Nested, Targeted Attacks Built for Reconnaissance

Researchers say NATO members were targeted for reconnaissance over the holidays by attacks using malicious OLE objects.

Researchers say members of the North Atlantic Treaty Organization were targeted during the holidays by a unique document-based attack that evades discovery by lying dormant when it detects a security researcher’s test environment.

Characteristics of this attack, according to researchers at Cisco Talos, also include a complex workflow process that includes distinct “nested” objects embedded within each other. “The analyzed document is a RTF document with a succession of embedded objects,” wrote David Maynor, Paul Rascagneres, Alex McDonnell and Matthew Molyett, each of whom contributed to the report.

Cisco Talos believes the objective behind the attacks is to perform reconnaissance on NATO members, and at the same time avoid detection by sandbox systems.

This nested framework begins with an RTF document called “NATO Secretary meeting.doc” that includes an OLE object, also known as Object Linking and Embedding, used for linking to additional documents or objects. In the case of this OLE, contains a Adobe Flash object, according to Cisco Talos.

The use of OLE embedding to deliver malicious files is becoming more common. Last year, Microsoft warned of an uptick in reported cases where malware authors were using malicious documents that misuse the legitimate Office object linking and embedding capabilities in Word documents in order trick users into enabling and downloading malicious content.

“The purpose of the Adobe Flash (object) is to extract a binary blob embedded in itself via ActionScript execution,” researchers wrote. In turn, the ActionScript contains the URL of the command-and-control servers and also utilizes HTTP connections to send system profile information (OS version and Adobe Flash version) to the command and control server.

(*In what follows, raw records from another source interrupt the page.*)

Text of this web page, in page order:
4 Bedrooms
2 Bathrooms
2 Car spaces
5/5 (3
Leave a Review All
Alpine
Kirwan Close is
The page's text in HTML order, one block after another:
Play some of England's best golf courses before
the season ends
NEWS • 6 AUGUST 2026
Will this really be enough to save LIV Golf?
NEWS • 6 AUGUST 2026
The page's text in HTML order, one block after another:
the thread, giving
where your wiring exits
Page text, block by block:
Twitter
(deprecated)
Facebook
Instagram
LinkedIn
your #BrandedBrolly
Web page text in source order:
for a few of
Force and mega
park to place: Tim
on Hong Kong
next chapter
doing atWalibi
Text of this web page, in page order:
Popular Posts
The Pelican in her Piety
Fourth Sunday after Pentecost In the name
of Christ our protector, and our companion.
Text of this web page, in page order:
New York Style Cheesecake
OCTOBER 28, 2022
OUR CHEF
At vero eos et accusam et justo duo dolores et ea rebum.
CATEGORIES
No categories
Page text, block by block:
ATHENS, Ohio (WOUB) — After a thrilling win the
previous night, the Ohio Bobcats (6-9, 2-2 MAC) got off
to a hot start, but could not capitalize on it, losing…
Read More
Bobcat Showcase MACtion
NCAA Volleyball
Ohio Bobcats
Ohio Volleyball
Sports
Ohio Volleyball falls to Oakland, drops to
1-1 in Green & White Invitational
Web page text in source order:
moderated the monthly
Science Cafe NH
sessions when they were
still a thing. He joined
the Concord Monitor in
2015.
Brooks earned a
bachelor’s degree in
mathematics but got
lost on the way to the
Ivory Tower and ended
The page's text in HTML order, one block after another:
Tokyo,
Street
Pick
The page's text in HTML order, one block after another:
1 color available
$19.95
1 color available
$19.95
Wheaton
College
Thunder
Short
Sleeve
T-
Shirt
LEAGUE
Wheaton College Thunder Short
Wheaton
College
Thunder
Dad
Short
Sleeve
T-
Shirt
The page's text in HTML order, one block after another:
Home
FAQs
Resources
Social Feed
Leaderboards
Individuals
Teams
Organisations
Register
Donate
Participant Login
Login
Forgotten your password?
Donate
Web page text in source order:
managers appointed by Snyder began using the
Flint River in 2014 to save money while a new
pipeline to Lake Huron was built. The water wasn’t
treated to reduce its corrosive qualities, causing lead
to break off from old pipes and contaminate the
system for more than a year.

“This information can be used by the attacker as a decision point regarding the interest in the victim. If the infected system looks like a sandbox or a virtual machine, the operator could ignore the request and the ActionScript is finished,” the researchers wrote.

Next, if the system is deemed desirable and not suspected of being a security researcher’s test environment, the malicious activity continues with the function “expLoaded()” (or exploit loaded) executed.

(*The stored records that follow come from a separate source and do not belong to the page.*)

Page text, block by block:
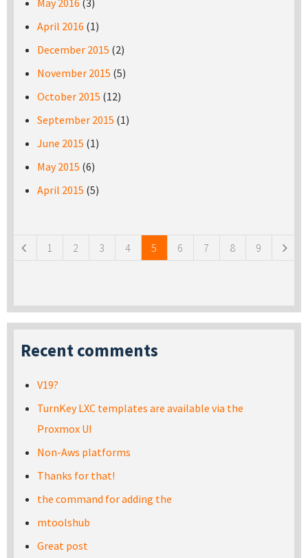
May 2016 (3)
April 2016 (1)
December 2015 (2)
November 2015 (5)
October 2015 (12)
September 2015 (1)
June 2015 (1)
May 2015 (6)
April 2015 (5)
1 2 3 4 5 6 7 8 9
Recent comments
V19?
TurnKey LXC templates are available via the
Proxmox UI
Non-Aws platforms
Thanks for that!
the command for adding the
mtoolshub
Great post
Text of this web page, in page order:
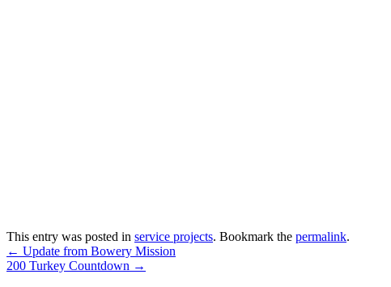
This entry was posted in service projects. Bookmark the permalink.
Post
navigation
← Update from Bowery Mission
200 Turkey Countdown →
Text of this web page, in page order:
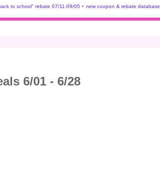
to school" rebate 07/11-09/05 • new coupon & rebate database
6/01 - 6/28
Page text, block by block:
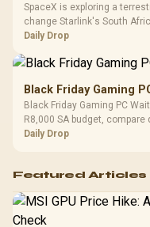
SpaceX is exploring a
change Starlink's South
should wait for formal
Daily Drop
Black Friday Gaming
Black Friday Gaming PC
R8,000 SA budget,
and timing before waiting.
Daily Drop
Featured Articles
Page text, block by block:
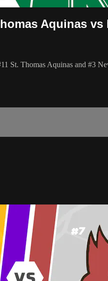
Aquinas vs
St. Thomas Aquinas and #3
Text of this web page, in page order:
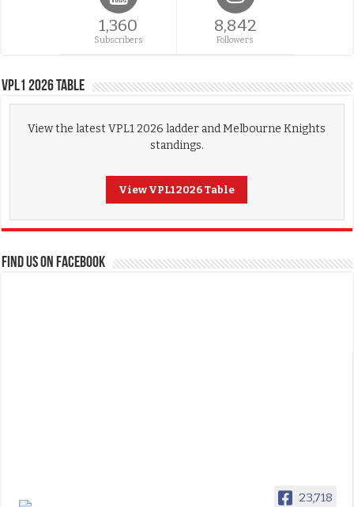
1,360
Subscribers
8,842
Followers
VPL1 2026 Table
View the latest VPL1 2026 ladder and Melbourne Knights
standings.
View VPL1 2026 Table
FIND US ON FACEBOOK
23,718
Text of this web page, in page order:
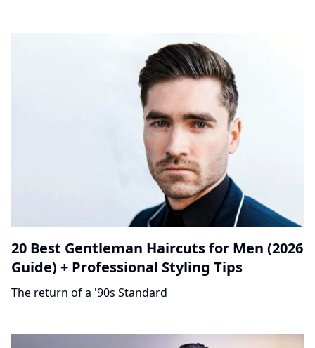
20 Best Gentleman Haircuts for Men (2026
Guide) + Professional Styling Tips
The return of a '90s Standard
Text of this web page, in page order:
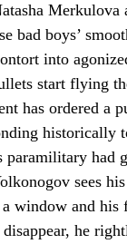
Merkulova
bad boys’
into
start flying
has ordered a
historically
paramilitary had
sees
window and his
he
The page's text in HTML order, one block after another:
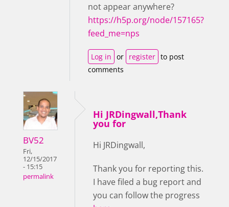
not appear anywhere?
https://h5p.org/node/157165?
feed_me=nps
Log in or register to post
comments
BV52
Fri,
12/15/2017
- 15:15
permalink
Hi JRDingwall,Thank
you for
Hi JRDingwall,
Thank you for reporting this.
I have filed a bug report and
you can follow the progress
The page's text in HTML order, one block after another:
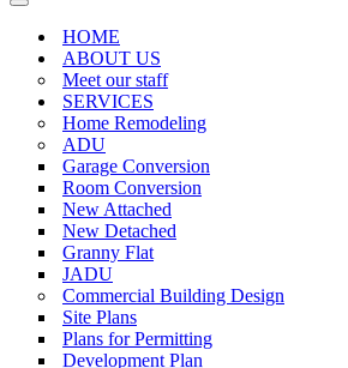
Navigation
HOME
ABOUT US
Meet our staff
SERVICES
Home Remodeling
ADU
Garage Conversion
Room Conversion
New Attached
New Detached
Granny Flat
JADU
Commercial Building Design
Site Plans
Plans for Permitting
Development Plan
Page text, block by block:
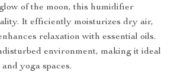
of the moon, this humidifier
It efficiently moisturizes dry air,
relaxation with essential oils.
environment, making it ideal
yoga spaces.
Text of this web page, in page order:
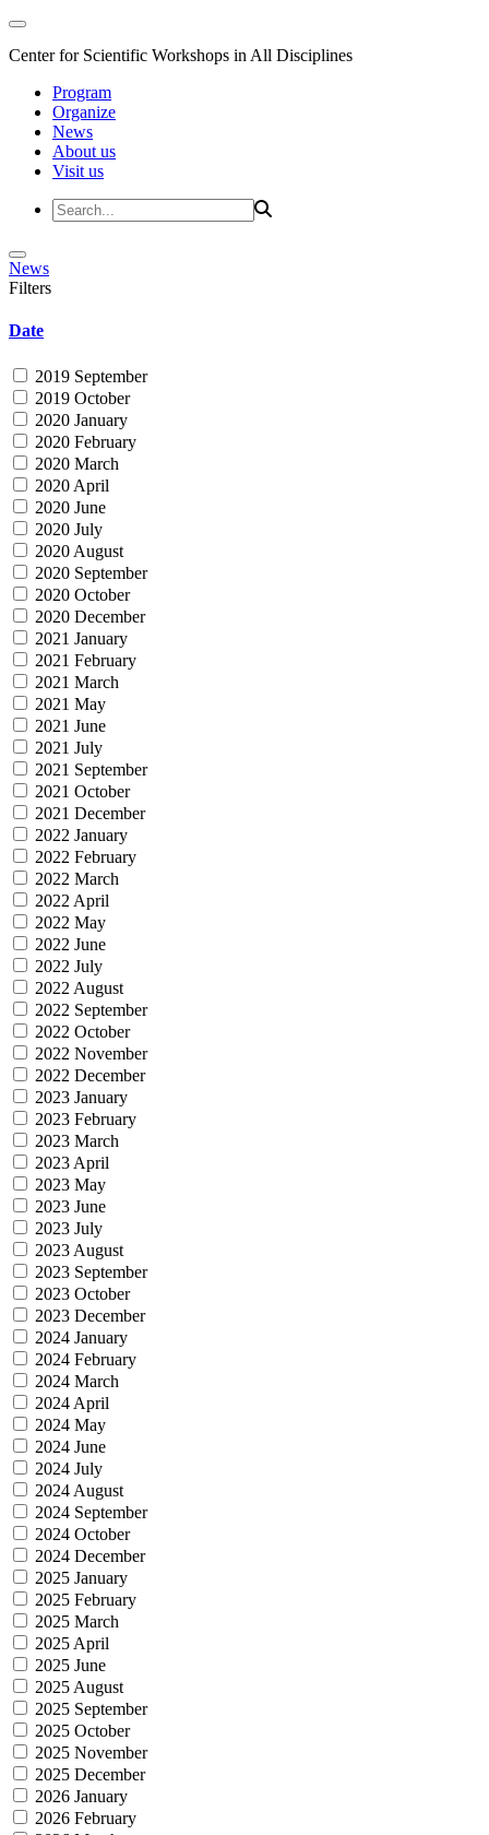
Center for Scientific Workshops in All Disciplines
Program
Organize
News
About us
Visit us
News
Filters
Date
2019 September
2019 October
2020 January
2020 February
2020 March
2020 April
2020 June
2020 July
2020 August
2020 September
2020 October
2020 December
2021 January
2021 February
2021 March
2021 May
2021 June
2021 July
2021 September
2021 October
2021 December
2022 January
2022 February
2022 March
2022 April
2022 May
2022 June
2022 July
2022 August
2022 September
2022 October
2022 November
2022 December
2023 January
2023 February
2023 March
2023 April
2023 May
2023 June
2023 July
2023 August
2023 September
2023 October
2023 December
2024 January
2024 February
2024 March
2024 April
2024 May
2024 June
2024 July
2024 August
2024 September
2024 October
2024 December
2025 January
2025 February
2025 March
2025 April
2025 June
2025 August
2025 September
2025 October
2025 November
2025 December
2026 January
2026 February
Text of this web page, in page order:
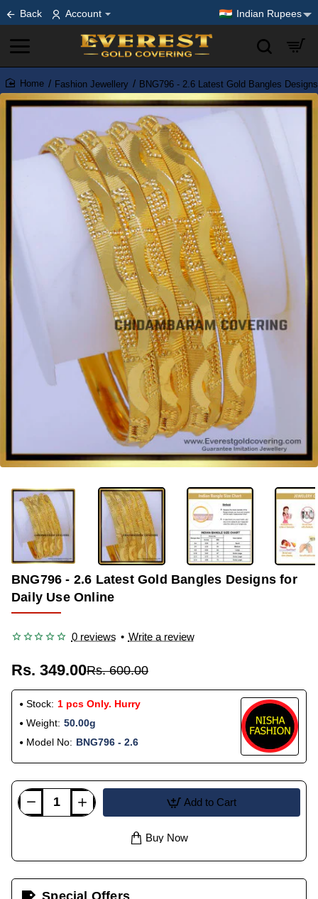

That triggers the decryption of a nested SWF Adobe Flash object. Here the ActionScript is utilized to unpack and decrypt the SWF file and at the same time query via HTTP to retrieve the payload, Cisco said.

“The Adobe Flash requests a payload and an Adobe Flash exploit which is loaded and executed on the fly. This approach is extremely clever, from the attacker point of view, the exploit is not embedded in the document making it more difficult to detect for some security devices than the standard Word (document) Trojan,” researchers wrote.

Lastly, a second malicious Adobe Flash file is decyrpted and executed via the flash.display.Loader() API, according researchers. However, details on the actual payload are scant. Cisco Talos will only say: “The malicious payload has recently been replaced to return a substantial amount of junk data to inhibit investigation.”

Researchers said that during their analysis they believe the cyber criminals were aware security researchers were investigating their infrastructure and decided to booby-trap the infrastructure to create research roadblocks by generating the junk data.

“These are the characteristics of reasonably advanced attackers who have designed an efficient minimalist framework that was able to adapt purposes on the fly,” Cisco Talos researchers wrote.

Researchers believe that NATO members were targeted based on the file name of the document which is “NATO Secretary meeting.doc”.

(Correction: This story removed all previous descriptions of this attack method as being related to macro-based malware.)